Task statement: Look below. Copy each line that has "various" in it.
BEGIN Material provided
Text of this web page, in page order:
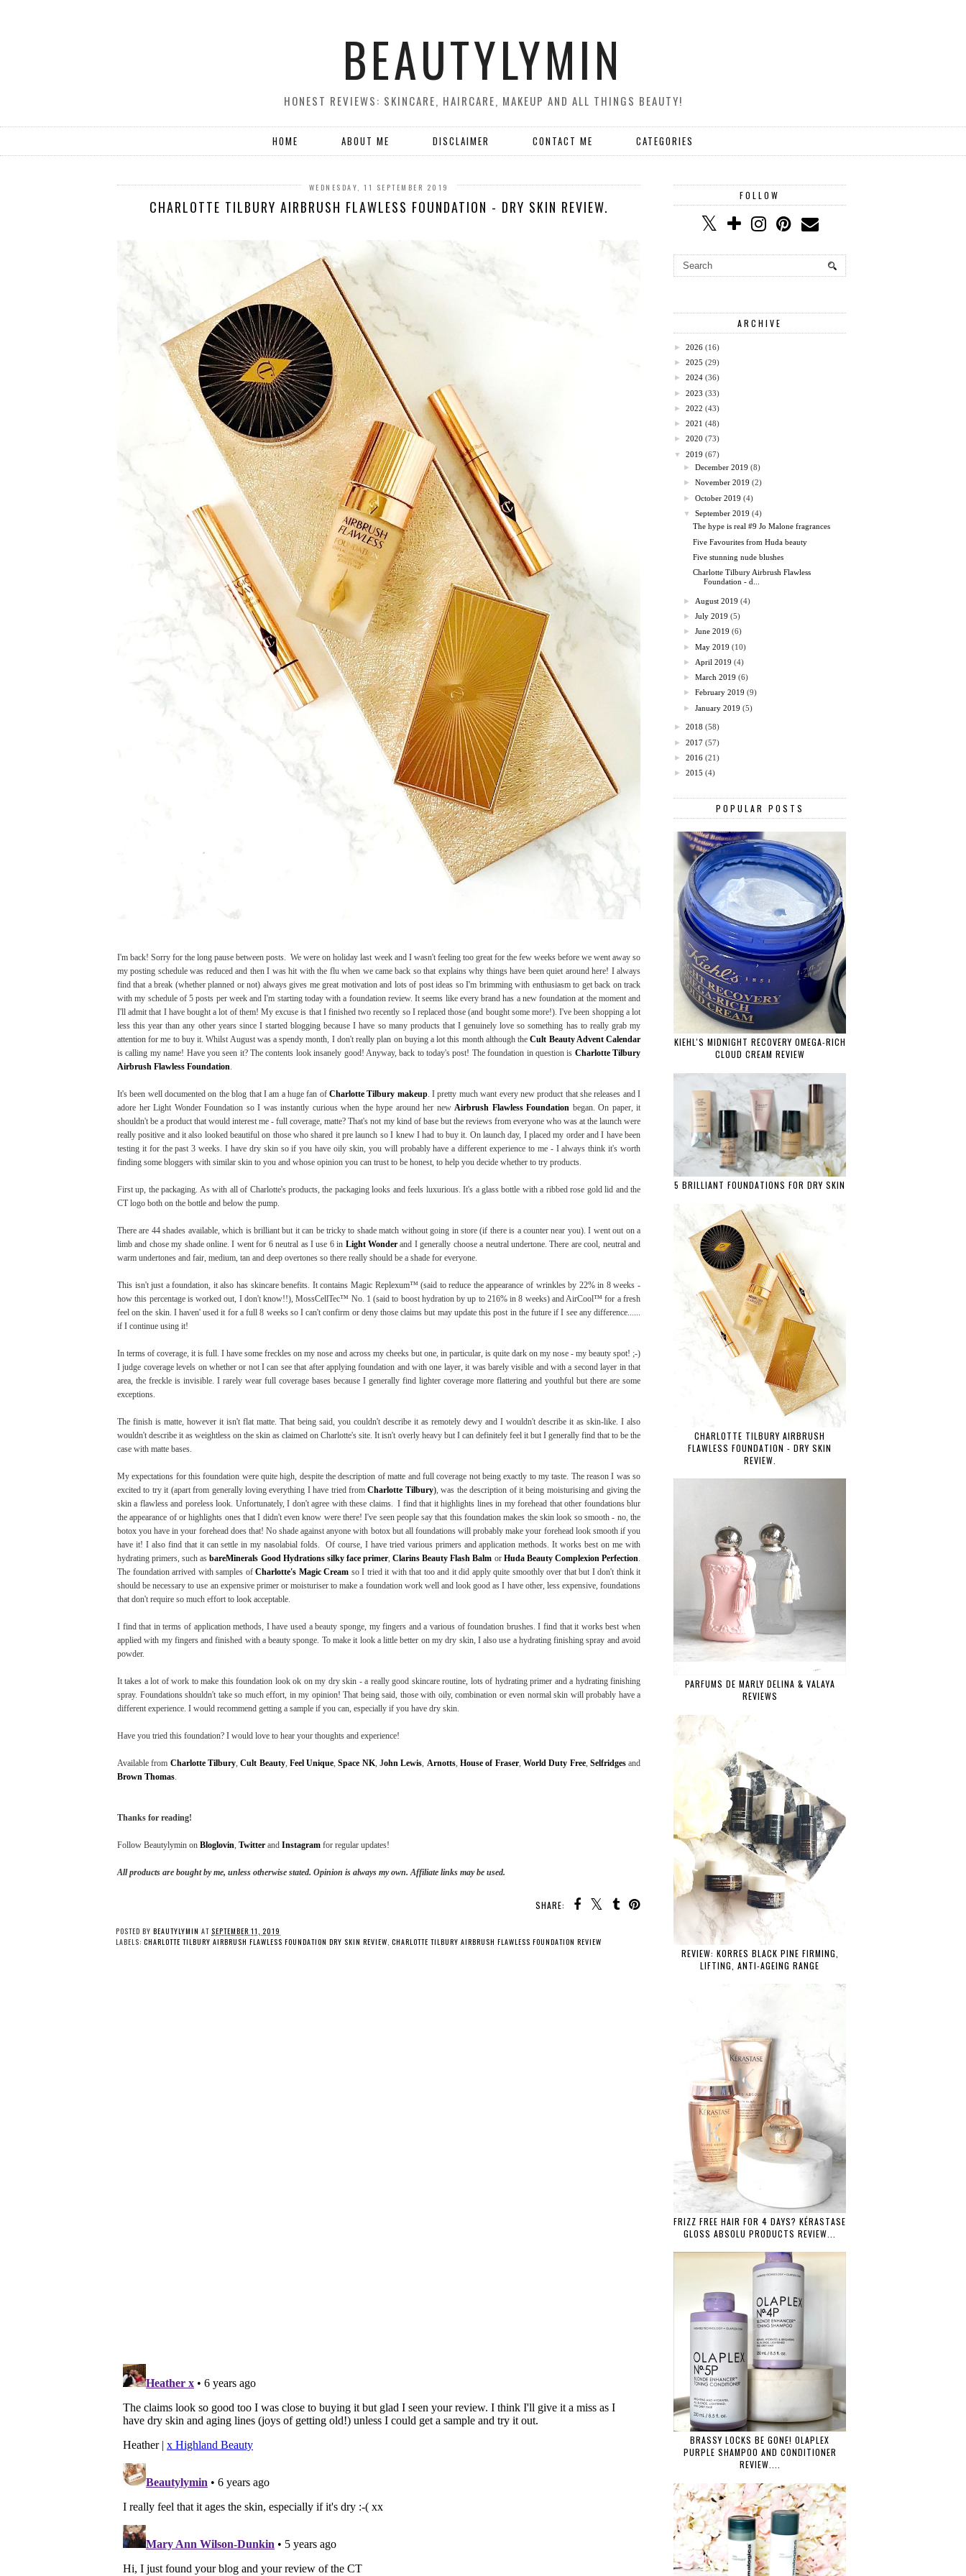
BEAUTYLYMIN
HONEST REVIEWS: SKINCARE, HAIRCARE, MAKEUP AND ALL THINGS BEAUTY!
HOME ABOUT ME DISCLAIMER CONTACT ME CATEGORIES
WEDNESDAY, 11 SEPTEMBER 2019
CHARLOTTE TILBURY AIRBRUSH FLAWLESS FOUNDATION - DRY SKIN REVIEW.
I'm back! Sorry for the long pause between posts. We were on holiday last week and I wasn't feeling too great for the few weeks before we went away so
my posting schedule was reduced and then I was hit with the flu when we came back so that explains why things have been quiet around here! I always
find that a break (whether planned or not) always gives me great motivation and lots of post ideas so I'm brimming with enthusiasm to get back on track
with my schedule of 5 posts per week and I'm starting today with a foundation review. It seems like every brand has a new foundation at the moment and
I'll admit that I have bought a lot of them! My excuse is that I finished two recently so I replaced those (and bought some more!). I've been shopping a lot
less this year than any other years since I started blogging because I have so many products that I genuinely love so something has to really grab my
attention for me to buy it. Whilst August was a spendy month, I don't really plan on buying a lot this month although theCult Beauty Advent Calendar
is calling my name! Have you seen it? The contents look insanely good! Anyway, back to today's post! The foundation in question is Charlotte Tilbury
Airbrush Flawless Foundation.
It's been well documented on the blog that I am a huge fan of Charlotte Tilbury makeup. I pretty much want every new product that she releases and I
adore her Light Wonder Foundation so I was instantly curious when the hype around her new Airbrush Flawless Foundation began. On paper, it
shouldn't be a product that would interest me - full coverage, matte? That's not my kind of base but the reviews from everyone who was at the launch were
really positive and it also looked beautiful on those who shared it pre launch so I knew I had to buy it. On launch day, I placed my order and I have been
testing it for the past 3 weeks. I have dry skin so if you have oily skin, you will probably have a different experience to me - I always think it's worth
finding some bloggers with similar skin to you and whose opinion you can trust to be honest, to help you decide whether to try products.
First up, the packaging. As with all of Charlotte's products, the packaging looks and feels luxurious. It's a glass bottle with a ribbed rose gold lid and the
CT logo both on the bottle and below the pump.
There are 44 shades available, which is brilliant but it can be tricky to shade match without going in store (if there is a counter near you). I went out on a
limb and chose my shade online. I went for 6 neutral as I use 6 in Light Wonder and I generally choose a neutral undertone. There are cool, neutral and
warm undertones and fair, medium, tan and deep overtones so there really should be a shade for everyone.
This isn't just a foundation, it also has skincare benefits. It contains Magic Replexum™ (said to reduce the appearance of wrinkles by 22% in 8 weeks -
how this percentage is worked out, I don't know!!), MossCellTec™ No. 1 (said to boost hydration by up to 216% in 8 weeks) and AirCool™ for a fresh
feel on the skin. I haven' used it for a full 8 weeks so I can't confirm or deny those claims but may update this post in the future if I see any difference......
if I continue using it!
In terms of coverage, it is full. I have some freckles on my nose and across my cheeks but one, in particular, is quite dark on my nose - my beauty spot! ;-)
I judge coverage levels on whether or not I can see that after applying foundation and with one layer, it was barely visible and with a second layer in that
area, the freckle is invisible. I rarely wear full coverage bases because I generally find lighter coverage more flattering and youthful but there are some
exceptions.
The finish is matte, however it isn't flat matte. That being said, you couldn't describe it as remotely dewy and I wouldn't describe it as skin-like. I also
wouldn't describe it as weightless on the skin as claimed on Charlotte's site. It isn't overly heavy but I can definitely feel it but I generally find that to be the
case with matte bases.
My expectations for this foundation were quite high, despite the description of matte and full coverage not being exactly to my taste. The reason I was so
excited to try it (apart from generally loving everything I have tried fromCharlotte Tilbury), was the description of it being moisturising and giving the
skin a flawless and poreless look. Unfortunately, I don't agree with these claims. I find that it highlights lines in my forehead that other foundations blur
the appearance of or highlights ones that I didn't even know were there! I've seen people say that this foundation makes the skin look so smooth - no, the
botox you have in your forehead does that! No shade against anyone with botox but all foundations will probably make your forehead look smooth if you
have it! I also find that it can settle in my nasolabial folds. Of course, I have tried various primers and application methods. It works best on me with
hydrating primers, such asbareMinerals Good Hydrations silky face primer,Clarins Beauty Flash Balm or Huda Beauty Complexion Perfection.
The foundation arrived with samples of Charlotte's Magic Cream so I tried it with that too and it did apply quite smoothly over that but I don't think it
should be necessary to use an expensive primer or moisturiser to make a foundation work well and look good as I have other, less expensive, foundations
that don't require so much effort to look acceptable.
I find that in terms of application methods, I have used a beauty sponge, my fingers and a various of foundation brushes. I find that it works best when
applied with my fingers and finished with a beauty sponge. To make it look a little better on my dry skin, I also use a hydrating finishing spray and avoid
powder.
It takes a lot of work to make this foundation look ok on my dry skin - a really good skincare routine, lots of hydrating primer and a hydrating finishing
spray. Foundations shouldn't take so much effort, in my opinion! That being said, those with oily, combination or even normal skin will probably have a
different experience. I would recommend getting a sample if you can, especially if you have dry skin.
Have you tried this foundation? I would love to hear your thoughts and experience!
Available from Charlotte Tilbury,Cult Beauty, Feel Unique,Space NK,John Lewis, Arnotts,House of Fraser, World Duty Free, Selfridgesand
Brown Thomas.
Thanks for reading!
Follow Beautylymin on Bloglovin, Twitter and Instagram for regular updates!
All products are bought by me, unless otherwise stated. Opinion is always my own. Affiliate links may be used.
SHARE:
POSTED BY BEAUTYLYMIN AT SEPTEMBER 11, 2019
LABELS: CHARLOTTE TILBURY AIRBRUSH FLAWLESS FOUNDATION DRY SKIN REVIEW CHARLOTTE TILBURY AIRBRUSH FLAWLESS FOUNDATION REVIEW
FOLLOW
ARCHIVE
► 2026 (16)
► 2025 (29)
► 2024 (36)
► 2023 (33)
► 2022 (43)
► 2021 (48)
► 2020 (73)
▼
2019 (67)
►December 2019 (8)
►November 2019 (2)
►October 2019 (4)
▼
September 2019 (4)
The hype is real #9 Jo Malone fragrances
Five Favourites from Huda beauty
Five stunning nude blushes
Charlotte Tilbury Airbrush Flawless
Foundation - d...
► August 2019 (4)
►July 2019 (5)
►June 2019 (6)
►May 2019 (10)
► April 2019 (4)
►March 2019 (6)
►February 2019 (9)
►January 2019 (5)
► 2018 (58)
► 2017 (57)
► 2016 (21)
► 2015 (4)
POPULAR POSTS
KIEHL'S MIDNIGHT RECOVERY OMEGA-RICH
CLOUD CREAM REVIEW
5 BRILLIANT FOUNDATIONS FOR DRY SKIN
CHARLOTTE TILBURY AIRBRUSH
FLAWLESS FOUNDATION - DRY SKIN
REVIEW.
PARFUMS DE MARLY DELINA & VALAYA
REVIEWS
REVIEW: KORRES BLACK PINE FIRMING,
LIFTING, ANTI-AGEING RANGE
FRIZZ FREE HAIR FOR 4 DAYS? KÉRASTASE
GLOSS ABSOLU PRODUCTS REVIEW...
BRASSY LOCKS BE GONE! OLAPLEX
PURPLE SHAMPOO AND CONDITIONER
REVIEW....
END Material provided
Output of the task:
have it! I also find that it can settle in my nasolabial folds. Of course, I have tried various primers and application methods. It works best on me with
I find that in terms of application methods, I have used a beauty sponge, my fingers and a various of foundation brushes. I find that it works best when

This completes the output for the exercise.